= Prisoner Escort and Custody Officer (England and Wales) =

A prisoner custody officer, also known as a prisoner escort officer, is, in England and Wales, a person employed by a contractor, under the authority of the Secretary of State for Justice, responsible for the safe and secure movement of detainees including adults, children and young people, between prisons, courts, police stations, hospitals, Secure Training Centres (STCs), and Secure Children's Schools (SCHs), under Sections 80 to 84 of the Criminal Justice Act 1991.

== Powers and duties ==
Prisoner custody officers may search prisoners, and any other person seeking to visit a prisoner. They also have the powers to use reasonable force where necessary to prevent detainees from escaping custody.

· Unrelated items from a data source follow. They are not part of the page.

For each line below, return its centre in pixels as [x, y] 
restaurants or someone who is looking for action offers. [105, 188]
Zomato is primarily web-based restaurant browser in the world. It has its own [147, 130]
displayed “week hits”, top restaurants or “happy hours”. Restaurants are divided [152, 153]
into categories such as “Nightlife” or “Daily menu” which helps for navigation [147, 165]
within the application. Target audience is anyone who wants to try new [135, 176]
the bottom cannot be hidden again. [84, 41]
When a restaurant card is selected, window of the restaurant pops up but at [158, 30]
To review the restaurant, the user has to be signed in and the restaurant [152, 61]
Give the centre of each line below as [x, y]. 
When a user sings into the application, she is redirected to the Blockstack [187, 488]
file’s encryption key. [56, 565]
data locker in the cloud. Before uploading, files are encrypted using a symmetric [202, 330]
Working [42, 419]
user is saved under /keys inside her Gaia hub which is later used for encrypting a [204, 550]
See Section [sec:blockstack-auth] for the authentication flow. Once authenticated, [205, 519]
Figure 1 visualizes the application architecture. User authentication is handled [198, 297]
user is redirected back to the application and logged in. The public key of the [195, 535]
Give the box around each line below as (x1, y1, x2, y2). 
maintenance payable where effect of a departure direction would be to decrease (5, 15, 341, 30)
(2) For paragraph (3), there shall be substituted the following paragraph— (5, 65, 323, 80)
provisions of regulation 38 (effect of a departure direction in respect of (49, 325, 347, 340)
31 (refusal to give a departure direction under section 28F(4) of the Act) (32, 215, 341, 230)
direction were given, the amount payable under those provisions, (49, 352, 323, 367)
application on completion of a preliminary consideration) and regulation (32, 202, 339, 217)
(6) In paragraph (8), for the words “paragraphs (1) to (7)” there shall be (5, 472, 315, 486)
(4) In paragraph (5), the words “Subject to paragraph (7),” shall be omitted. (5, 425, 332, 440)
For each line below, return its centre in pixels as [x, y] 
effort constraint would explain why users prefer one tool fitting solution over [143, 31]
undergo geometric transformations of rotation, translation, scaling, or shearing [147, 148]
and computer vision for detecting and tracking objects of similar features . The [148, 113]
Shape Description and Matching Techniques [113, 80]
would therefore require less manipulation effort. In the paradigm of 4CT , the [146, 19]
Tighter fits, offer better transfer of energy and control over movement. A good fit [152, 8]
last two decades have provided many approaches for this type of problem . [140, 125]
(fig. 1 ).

According to Serco, their Prisoner Custody Officers based in a court have the following duties:

- Escorting detainees within the court, including to courtrooms, cells, and facilities
- Supervising detainees during hearings to maintain safety and security
- Managing sensitive situations and maintaining strict confidentiality
- Supporting detainee welfare, including access to food, drink, and wellbeing checks
- Monitoring behaviour and responding to incidents or risks
- Conducting searches to maintain a secure environment
- Completing accurate records and documentation
- Working closely with court staff and partners to ensure smooth operations

Whereas some officers work as drivers, taking 10, 12 or 14-cell vans from vehicle bases to prisons, courts and other establishments. They have the following duties:

- Attend briefings and receive detainee, route, and risk details
- Carry out vehicle and equipment checks
- Collect, search, and transport detainees safely
- Monitor welfare during transport, including checks and comfort stops
- Deliver detainees to courts or between establishments
- Complete end-of-shift checks, reporting, and documentation
- Work flexibly, including extended hours and responding to incidents

Officers performing transport and escort duty must be suitably trained in first aid, and basic life support.

== Officers ==
Prisoner escort and custody services (PECS) is responsible for managing contracts awarded to the private sector for escorting prisoners to and from designated courts, hospitals, prisons, and police stations after charge. If the contractors are unable to provide this service the responsibility rests with the police to ensure that the detainee is transported to court.

Prisoner custody officers are employed by one of two private companies; as of June 2026, Serco covers Southern England, whilst GEOAmey operates in Wales and Northern England.

=== Equipment and uniform ===
Officers wear standard uniform and equipment:

- Branded uniform: shirt and tie (or polo shirt), trousers, a jumper or fleece, and an identification card clipped to one of the breast pockets.
- Equipment: attached to a utility belt - handcuffs, baton, radio and ligature cutters.